Don't Give Up: Consider Growing Your Business Sideways Instead

Don’t Give Up: Consider Growing Your Business Sideways Instead

In 1991 Tom and Nancy Murray started Muranda Holsteins in Waterloo, N.Y., with 90 milking cows. Today, not only do they milk cows, but they have a thriving cheese business called Muranda Cheese and an event center called the Barn at Muranda. Their path to success was marred by challenge, failure and hard work, but the couple never gave up. Not once.

Like many farms throughout the country, the Murrays saw the need to find a second revenue stream to stay in business, but instead of giving up, they figured one (or three) out.


“We started with 90 milk cows and we borrowed 100% of our financing to start, with no collateral,” Tom explains. “It was basically an opportunity for us to assume a mortgage on a farm and borrow the rest of the money to get started.”An opportunity Tom was able to capitalize on because of his determination and the knowledge he had gained in previous experiences. “When I graduated from high school, I went to Colorado. I had the opportunity to work at Paclamar Farms, which, at the time in the 70s, 80s, was probably considered the world’s most predominant breeding establishment for registered cattle,” Tom says.

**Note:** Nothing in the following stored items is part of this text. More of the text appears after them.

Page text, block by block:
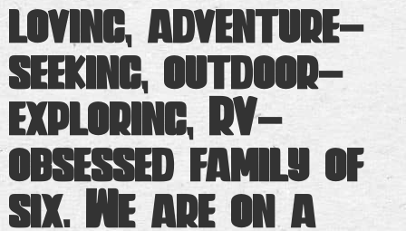
loving, adventure-
seeking, outdoor-
exploring, RV-
obsessed family of
six. We are on a
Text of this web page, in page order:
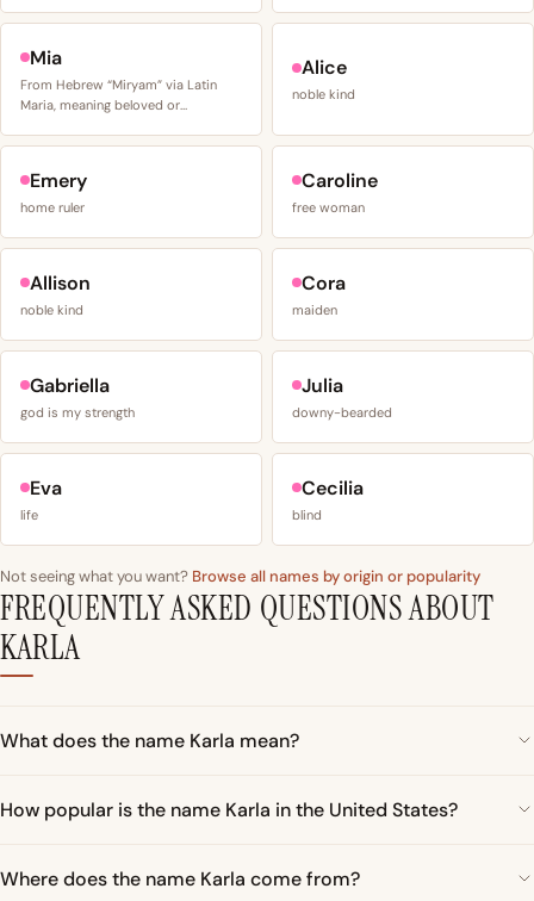
Mia
From Hebrew “Miryam” via Latin
Maria, meaning beloved or…
Alice
noble kind
Emery
home ruler
Caroline
free woman
Allison
noble kind
Cora
maiden
Gabriella
god is my strength
Julia
downy-bearded
Eva
life
Cecilia
blind
Not seeing what you want? Browse all names by origin or popularity
FREQUENTLY ASKED QUESTIONS ABOUT
KARLA
What does the name Karla mean?
How popular is the name Karla in the United States?
Where does the name Karla come from?
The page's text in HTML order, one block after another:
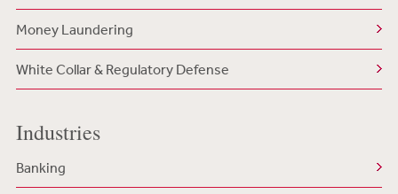
Money Laundering
White Collar & Regulatory Defense
Industries
Banking
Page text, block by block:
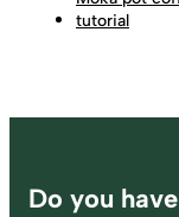
tutorial
Footer
Do you
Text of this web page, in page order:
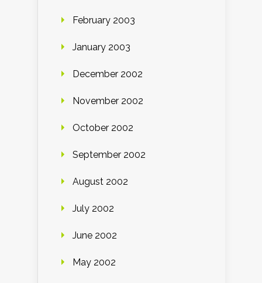
February 2003
January 2003
December 2002
November 2002
October 2002
September 2002
August 2002
July 2002
June 2002
May 2002
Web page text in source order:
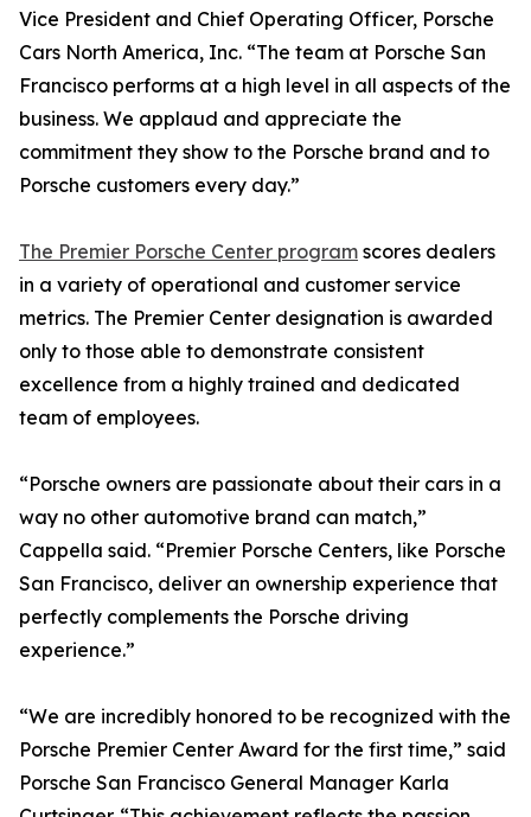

He “learned at the hand of the master” and then came back to New York to attend SUNY Cobleskill and then went on to Virginia Tech to finish college. After college he moved to Hamilton, N.Y., where he met his wife.

“We got married and worked on her dad’s farm in a partnership. They had a larger farm operation, and they purchased a small tiestall barn, which fit my expertise of registered cattle,” Tom explains. “We worked in a partnership for six years, and then we decided after our children were born that we needed to make some different decisions for ourselves.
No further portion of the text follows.